Youth Leader Joslyn and Buddy took a trip to Badlands National Park, check out their adventures below!

My family and Buddy Bison drove six and a half hours to arrive at the entrance at Badlands National Park in South Dakota. At first glance, it doesn’t look like anything is alive there. There aren’t any trees and I could see were miles of hills made of rock.

As soon as we actually entered the Park I realized how wrong my first impression was. We were greeted by dozens of bison. That is when Buddy Bison and I discovered that there is a lot of life inside the park!

One animal we saw a lot of was prairie dogs. These adorable creatures pop out of their holes and make a yipping sound to talk to each other. My little sister Maggie and I pretended that they were saying hello to us. The prairie dogs have “towns” where you will see hundreds of holes grouped in a small area.

We also saw bighorn sheep basking in the sunlight, mule deer, pronghorn antelope, and many birds.

The Badlands is also home to hidden animals, such as the black-footed ferret. These nocturnal animals sleep up to 21 hours a day and live underground so they aren’t often seen by visitors. We decided to purchase a toy version of this creature at Ben Reifel Visitor Center

One reptile we were happy not to see was the venomous rattlesnake. We saw warnings of the slithery threat throughout the park, so we were alert to listen for their rattle sound when we hiked.

Although visitors tend to gather at scenic points and the gift shop, as you drive through the park you will find lots of places of solitude within its 244,000 acres. Being the only people for miles was very calming.

We got out of our car to climb the Yellow Mounds.

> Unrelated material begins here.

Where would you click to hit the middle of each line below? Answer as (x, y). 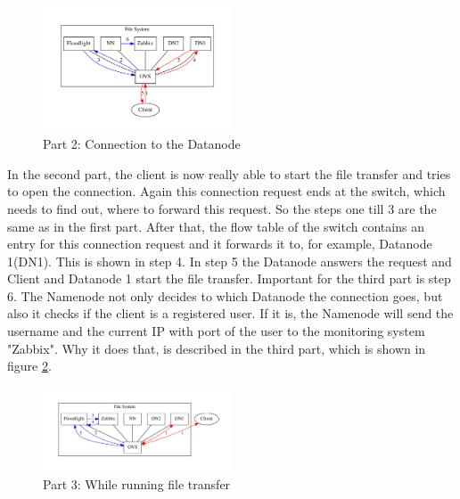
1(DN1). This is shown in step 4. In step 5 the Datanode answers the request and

They aren’t a bright yellow, but more like the color of mustard. The mounds get their color from a mineral called goethite. Buddy Bison and I climbed one of the yellow mounds and saw a beautiful view of the park.

Geologists and those that love rocks should definitely visit the Badlands. According to the National Park Service, the park has sandstone, siltstone, mudstone, claystone, limestone, volcanic ash, and shale. Ribbons of color, such as a rusty hue, are seen horizontally throughout the rocks. These layers of color show different types of fossils, rocks, and minerals deposited at different times.

An interesting fact about the Badlands is, according to the National Park Service, the rocky hills are eroding at a rate of one inch per year. This is a fast rate for rocks to erode! NPS makes the comparison to the nearby granite of the Black Hills, which only erodes at one inch per 10,000 years. Within 500,000 years the park will be flat! So don’t wait too long to visit.

When you do visit here are a few tips that Buddy Bison and I learned:

  • Bring binoculars! You don’t want to get too close to wild animals, so it’s best to view from a distance 
  • Have a camera ready! We saw some visitors with large cameras and lenses to capture the landscape and the animals.  
  • Bring water! With no trees for shade, it gets hot there! 
  • Have plenty of gas in your car. There aren’t many places to get gas around the park.